Il logo per la candidatura di Catania Capitale Italiana della Cultura 2028 incarna un’ambizione: tradurre in forma visiva l’essenza di una città che è crocevia di storia, natura, arte e innovazione.
Realizzato da Industria01, il marchio non si limita a un’iconografia immediata, ma si presenta come un organismo in evoluzione, una rappresentazione fluida e stratificata che evoca l’infinito, la possibilità illimitata di un futuro culturale rigoglioso.
La forma sinuosa del logo, che si dispiega in una spirale dinamica, è una metafora del percorso che Catania intende intraprendere, un viaggio di scoperta e valorizzazione del proprio patrimonio.
L’otto stilizzato, elemento centrale del design, non è solo un numero, ma un simbolo universale di ciclicità, di continuità, di potenziale inesauribile.
L’identità visiva è un dialogo costante tra elementi contrastanti, che definiscono la peculiare identità catanese.
Il rosso vibrante che richiama il velo di Sant’Agata, protettrice della città, dialoga con l’azzurro profondo del mare che lambisce la costa.
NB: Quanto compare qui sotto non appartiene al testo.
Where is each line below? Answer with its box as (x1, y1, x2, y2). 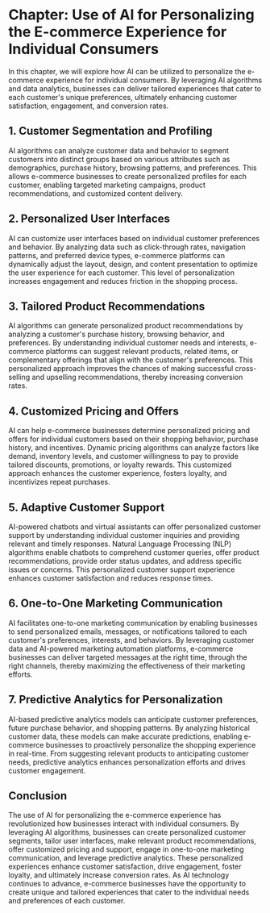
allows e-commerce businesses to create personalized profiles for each (8, 171, 247, 181)
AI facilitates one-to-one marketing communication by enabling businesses (8, 618, 258, 627)
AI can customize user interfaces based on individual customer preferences (8, 233, 260, 243)
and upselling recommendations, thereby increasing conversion (31, 373, 243, 382)
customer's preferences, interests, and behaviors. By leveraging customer (8, 635, 255, 644)
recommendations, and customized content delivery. (8, 188, 184, 198)
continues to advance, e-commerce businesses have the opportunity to (8, 879, 247, 889)
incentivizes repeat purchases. (8, 477, 110, 487)
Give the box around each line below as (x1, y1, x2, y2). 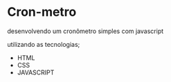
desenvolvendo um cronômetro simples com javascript (7, 27, 164, 35)
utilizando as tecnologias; (7, 40, 80, 48)
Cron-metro (7, 4, 77, 20)

Il fuoco dell’Etna, potenza primordiale che domina il paesaggio, si contrappone all’acqua ristoratrice, in un equilibrio dinamico che riflette la resilienza e la forza d’animo della comunità.
Il progetto non si limita alla superficie estetica; è un’immersione nel DNA culturale di Catania.
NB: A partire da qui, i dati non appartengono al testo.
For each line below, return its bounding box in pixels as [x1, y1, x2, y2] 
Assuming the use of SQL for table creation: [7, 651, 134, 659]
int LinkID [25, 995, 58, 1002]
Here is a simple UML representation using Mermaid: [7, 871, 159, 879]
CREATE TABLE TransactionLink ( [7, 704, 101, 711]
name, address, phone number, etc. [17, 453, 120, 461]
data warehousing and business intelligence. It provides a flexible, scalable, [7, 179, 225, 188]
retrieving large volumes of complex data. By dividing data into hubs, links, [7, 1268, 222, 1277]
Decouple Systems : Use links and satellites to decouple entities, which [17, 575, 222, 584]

Si fa riferimento alla tradizione lirica di Vincenzo Bellini, compositore di ineguagliabile talento, e all’arte, alla storia, alla gastronomia, all’architettura, che si fondono in un mosaico unico e inimitabile.
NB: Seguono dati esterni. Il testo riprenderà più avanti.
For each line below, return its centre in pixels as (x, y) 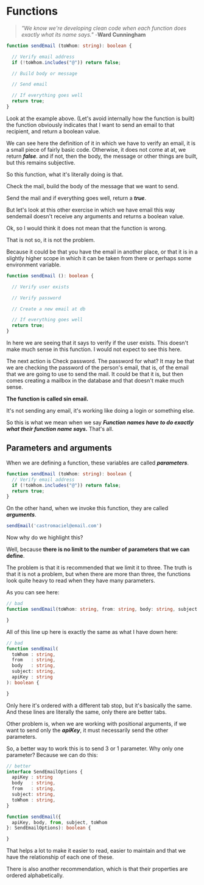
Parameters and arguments (59, 448)
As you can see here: (33, 592)
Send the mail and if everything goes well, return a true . (76, 198)
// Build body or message (45, 73)
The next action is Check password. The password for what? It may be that (100, 361)
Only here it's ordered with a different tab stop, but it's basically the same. (99, 705)
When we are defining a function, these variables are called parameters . (98, 463)
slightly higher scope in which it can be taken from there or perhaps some (99, 258)
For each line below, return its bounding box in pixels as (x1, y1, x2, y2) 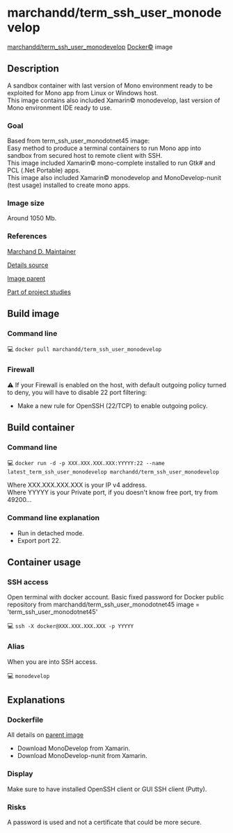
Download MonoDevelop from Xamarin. (17, 744, 131, 752)
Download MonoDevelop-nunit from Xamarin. (17, 752, 147, 760)
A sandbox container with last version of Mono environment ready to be (7, 81, 214, 90)
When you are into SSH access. (7, 657, 98, 665)
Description (7, 63, 59, 74)
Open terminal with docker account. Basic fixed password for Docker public (7, 593, 225, 601)
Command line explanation (7, 513, 100, 523)
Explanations (7, 694, 65, 706)

Il logotipo, complementare al marchio astratto, è stato concepito per creare un equilibrio visivo nel dossier di candidatura, con una scelta tipografica che bilancia modernità e radicamento.
Particolarmente significativa è la rielaborazione della lettera “A” di Catania, trasformata in un tratto distintivo che richiama sia la direzione verso il futuro, simboleggiata dalla forma di una freccia, sia il profilo imponente dell’Etna, a testimonianza del legame indissolubile con il territorio.
Bice Guastella, direttrice artistica di Industria01, sottolinea come il progetto sia nato da un profondo senso di responsabilità e da una visione audace, attingendo a piene mani dall’eredità culturale e artistica della città.
L’identità visiva, dinamica e poliedrica, è stata declinata in tutte le comunicazioni e nel layout del dossier, frutto di una collaborazione sinergica con pts class, per presentare Catania al mondo con orgoglio e ambizione.
È la narrazione visiva di una città che si proietta verso il futuro, senza dimenticare le proprie radici e la propria identità.